▶ _What to produce_
The reply must contain exactly the lines below from the one with "below as [x1, y1, x2, y2]." down to the one with "of an uniformly", both included, and nothing more; please omit the pictures.

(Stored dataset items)
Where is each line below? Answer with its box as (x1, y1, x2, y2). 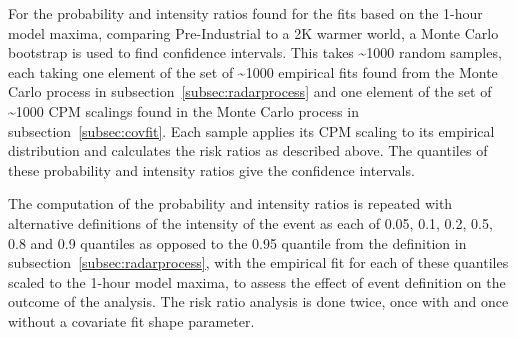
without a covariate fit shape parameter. (8, 310, 255, 331)
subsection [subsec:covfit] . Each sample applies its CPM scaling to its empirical (8, 120, 495, 141)
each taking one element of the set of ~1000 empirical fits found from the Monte (8, 61, 498, 82)
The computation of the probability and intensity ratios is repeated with (8, 193, 453, 214)
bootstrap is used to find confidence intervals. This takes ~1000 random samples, (8, 42, 502, 63)
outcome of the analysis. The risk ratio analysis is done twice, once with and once (8, 291, 509, 312)
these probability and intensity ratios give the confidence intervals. (8, 159, 415, 180)
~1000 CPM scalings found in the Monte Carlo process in (8, 100, 359, 121)
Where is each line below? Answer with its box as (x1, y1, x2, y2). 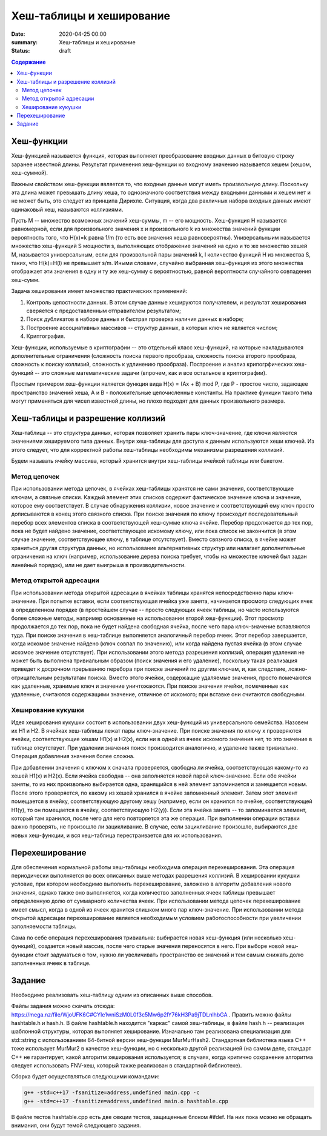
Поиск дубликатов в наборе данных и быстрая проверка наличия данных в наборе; (26, 315, 244, 323)
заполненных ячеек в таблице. (11, 959, 91, 967)
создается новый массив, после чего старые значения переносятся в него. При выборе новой (38, 943, 285, 950)
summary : (11, 38, 38, 45)
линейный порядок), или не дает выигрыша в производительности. (11, 561, 186, 568)
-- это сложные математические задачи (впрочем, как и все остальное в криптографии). (34, 369, 268, 376)
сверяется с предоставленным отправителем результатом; (26, 307, 182, 314)
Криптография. (26, 332, 65, 340)
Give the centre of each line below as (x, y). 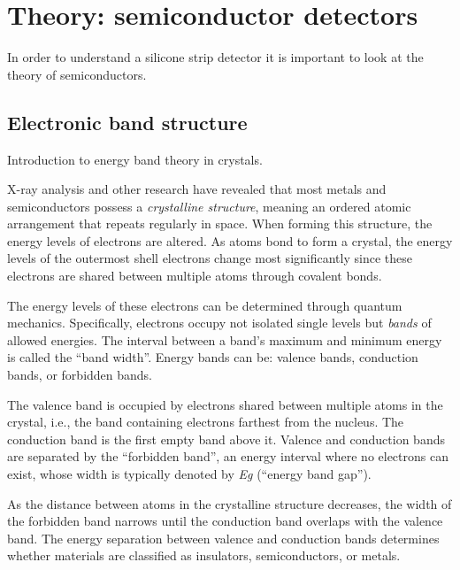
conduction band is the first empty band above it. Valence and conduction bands (226, 439)
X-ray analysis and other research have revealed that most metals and (197, 189)
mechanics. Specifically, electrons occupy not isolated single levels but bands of (219, 323)
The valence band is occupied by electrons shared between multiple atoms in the (225, 404)
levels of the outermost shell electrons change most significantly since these (210, 258)
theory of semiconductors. (77, 74)
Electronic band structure (127, 122)
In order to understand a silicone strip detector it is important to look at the (215, 57)
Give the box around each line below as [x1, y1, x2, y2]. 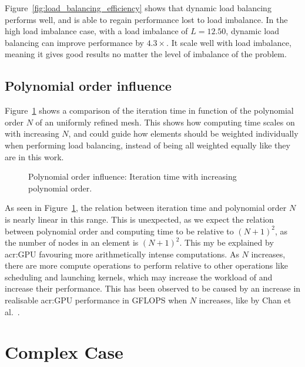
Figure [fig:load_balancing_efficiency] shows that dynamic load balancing [5, 2, 272, 14]
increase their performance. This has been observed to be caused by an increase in [5, 282, 301, 295]
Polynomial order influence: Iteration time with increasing [28, 170, 237, 183]
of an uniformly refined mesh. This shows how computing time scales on [35, 115, 295, 128]
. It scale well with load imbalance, [166, 36, 291, 48]
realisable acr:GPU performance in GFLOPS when [5, 294, 187, 306]
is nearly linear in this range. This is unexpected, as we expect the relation [5, 213, 274, 225]
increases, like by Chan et [199, 294, 291, 306]
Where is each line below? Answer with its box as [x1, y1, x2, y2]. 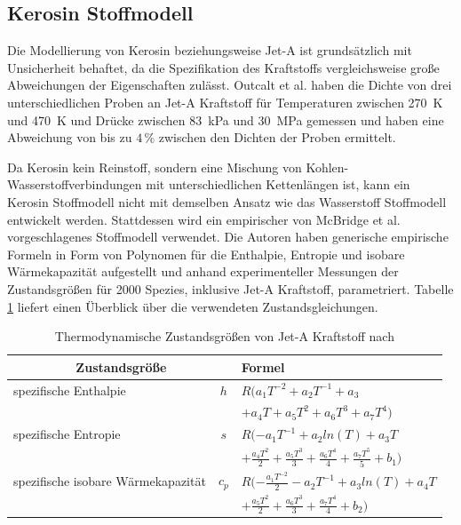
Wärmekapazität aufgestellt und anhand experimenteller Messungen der [7, 262, 399, 281]
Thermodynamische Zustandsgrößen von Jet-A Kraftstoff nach [54, 327, 394, 346]
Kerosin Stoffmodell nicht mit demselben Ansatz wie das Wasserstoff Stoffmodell [7, 192, 447, 211]
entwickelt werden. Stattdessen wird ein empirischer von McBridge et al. [7, 210, 401, 228]
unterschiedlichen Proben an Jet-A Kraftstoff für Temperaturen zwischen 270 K [7, 92, 443, 111]
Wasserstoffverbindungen [7, 175, 142, 194]
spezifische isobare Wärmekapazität [13, 471, 206, 489]
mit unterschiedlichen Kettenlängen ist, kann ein [146, 175, 410, 194]
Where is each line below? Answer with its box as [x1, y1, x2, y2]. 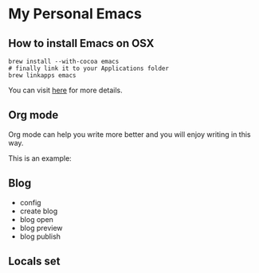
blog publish [19, 232, 61, 241]
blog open [19, 214, 54, 224]
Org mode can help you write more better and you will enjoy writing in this [8, 129, 251, 139]
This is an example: [8, 153, 72, 163]
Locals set [8, 255, 61, 268]
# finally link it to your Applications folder [8, 64, 170, 72]
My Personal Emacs [8, 5, 142, 23]
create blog [19, 206, 58, 216]
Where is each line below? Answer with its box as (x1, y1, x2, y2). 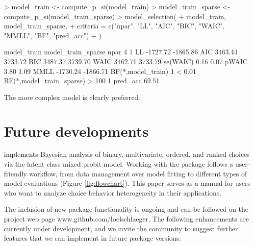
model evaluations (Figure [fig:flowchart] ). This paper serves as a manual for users (4, 178, 251, 188)
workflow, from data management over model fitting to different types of (29, 168, 247, 178)
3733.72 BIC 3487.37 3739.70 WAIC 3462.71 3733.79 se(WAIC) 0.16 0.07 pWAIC (4, 56, 248, 66)
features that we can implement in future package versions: (4, 233, 181, 243)
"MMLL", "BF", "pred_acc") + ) (4, 30, 102, 40)
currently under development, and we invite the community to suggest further (4, 223, 238, 233)
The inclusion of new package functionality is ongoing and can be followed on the (4, 204, 248, 214)
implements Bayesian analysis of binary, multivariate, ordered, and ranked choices (4, 149, 250, 159)
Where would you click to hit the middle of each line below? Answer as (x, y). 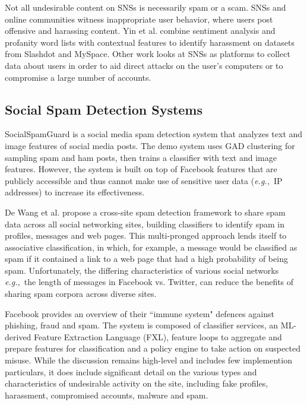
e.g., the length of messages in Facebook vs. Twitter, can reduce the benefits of (149, 282)
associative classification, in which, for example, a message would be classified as (151, 247)
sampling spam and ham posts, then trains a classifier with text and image (141, 157)
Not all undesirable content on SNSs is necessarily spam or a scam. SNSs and (145, 7)
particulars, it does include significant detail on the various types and (131, 371)
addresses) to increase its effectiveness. (75, 192)
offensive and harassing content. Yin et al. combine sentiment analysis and (140, 31)
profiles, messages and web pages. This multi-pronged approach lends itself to (146, 235)
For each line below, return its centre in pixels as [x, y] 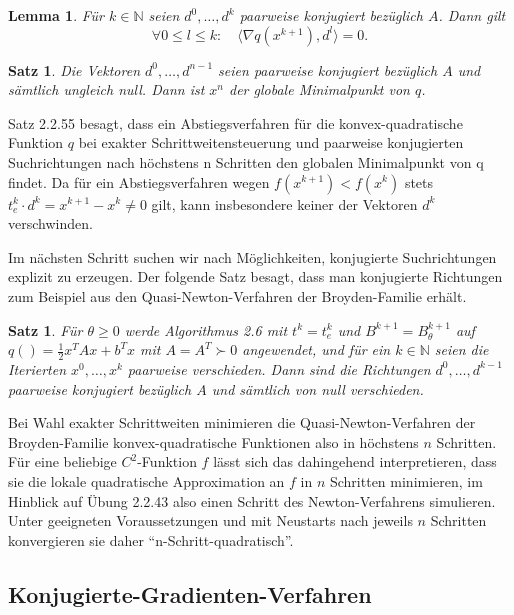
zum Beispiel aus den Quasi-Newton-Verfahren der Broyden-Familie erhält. [237, 295]
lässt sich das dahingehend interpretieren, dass [355, 461]
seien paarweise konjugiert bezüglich [328, 69]
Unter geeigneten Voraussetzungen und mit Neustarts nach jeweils [210, 520]
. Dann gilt [472, 15]
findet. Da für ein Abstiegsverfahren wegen [139, 181]
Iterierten [37, 368]
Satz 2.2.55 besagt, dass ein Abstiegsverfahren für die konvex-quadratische [235, 122]
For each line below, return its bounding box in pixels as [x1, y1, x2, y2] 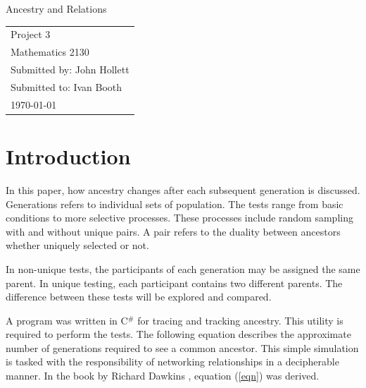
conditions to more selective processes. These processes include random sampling [6, 210, 353, 225]
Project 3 [11, 27, 51, 42]
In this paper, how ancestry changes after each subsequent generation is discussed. [6, 182, 360, 197]
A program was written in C [6, 313, 128, 327]
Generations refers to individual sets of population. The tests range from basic [6, 196, 343, 211]
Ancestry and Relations [6, 1, 107, 16]
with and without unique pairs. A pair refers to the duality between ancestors [6, 224, 341, 238]
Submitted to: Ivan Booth [11, 79, 122, 94]
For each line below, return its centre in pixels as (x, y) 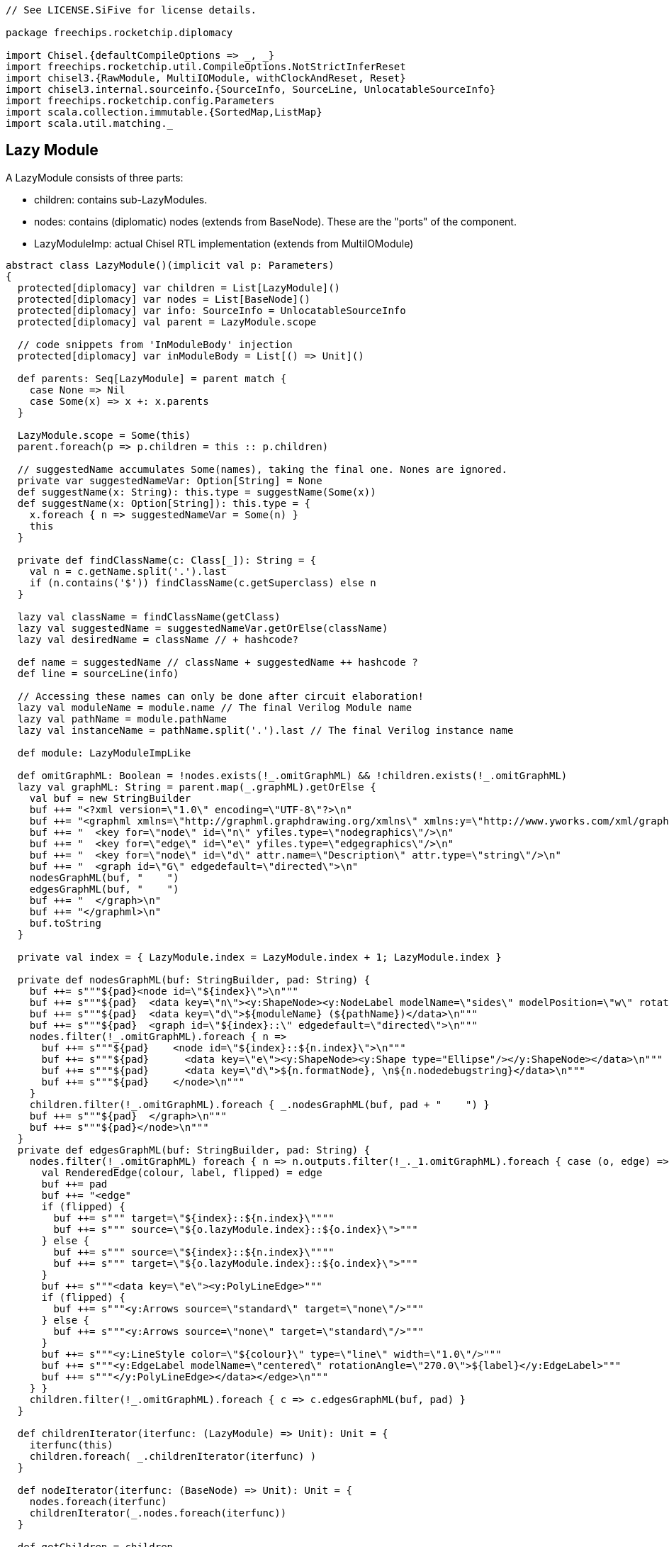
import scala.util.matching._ (90, 123)
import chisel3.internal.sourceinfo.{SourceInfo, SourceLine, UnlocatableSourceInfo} (251, 89)
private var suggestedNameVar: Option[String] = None (170, 480)
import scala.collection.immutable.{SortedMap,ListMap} (164, 112)
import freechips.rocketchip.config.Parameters (140, 101)
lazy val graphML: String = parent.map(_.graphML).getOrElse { (197, 787)
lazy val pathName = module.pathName (122, 719)
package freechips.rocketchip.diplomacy (119, 33)
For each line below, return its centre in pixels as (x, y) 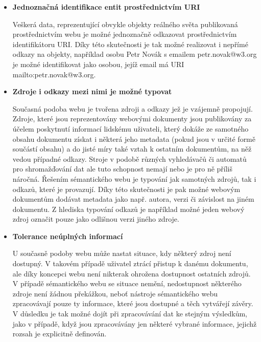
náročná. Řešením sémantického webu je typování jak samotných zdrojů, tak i (134, 178)
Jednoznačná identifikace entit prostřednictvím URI (106, 7)
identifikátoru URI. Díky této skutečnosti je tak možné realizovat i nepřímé (130, 44)
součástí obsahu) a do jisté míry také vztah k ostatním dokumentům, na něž (132, 149)
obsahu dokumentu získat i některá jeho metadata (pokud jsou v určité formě (134, 138)
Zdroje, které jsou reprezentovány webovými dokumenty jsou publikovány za (132, 119)
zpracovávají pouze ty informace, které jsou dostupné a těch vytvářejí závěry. (133, 303)
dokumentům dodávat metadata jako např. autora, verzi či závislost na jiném (133, 199)
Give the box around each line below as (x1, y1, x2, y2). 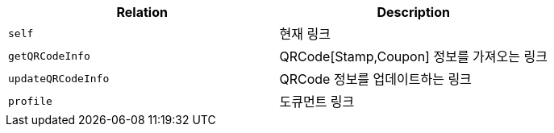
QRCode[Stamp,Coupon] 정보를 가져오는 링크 (279, 48, 548, 64)
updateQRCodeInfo (8, 72, 110, 85)
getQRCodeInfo (8, 49, 90, 62)
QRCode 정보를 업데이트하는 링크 (279, 71, 472, 87)
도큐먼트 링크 (279, 94, 355, 110)
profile (8, 94, 52, 107)
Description (377, 4, 450, 20)
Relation (116, 4, 168, 20)

▶ _Answer to this exercise_
Give the box around each line below as [x1, y1, x2, y2]. 
Figure [fig:load_balancing_efficiency] shows that dynamic load balancing [5, 2, 272, 14]
increase their performance. This has been observed to be caused by an increase in [5, 282, 301, 295]
Polynomial order influence: Iteration time with increasing [28, 170, 237, 183]
of an uniformly refined mesh. This shows how computing time scales on [35, 115, 295, 128]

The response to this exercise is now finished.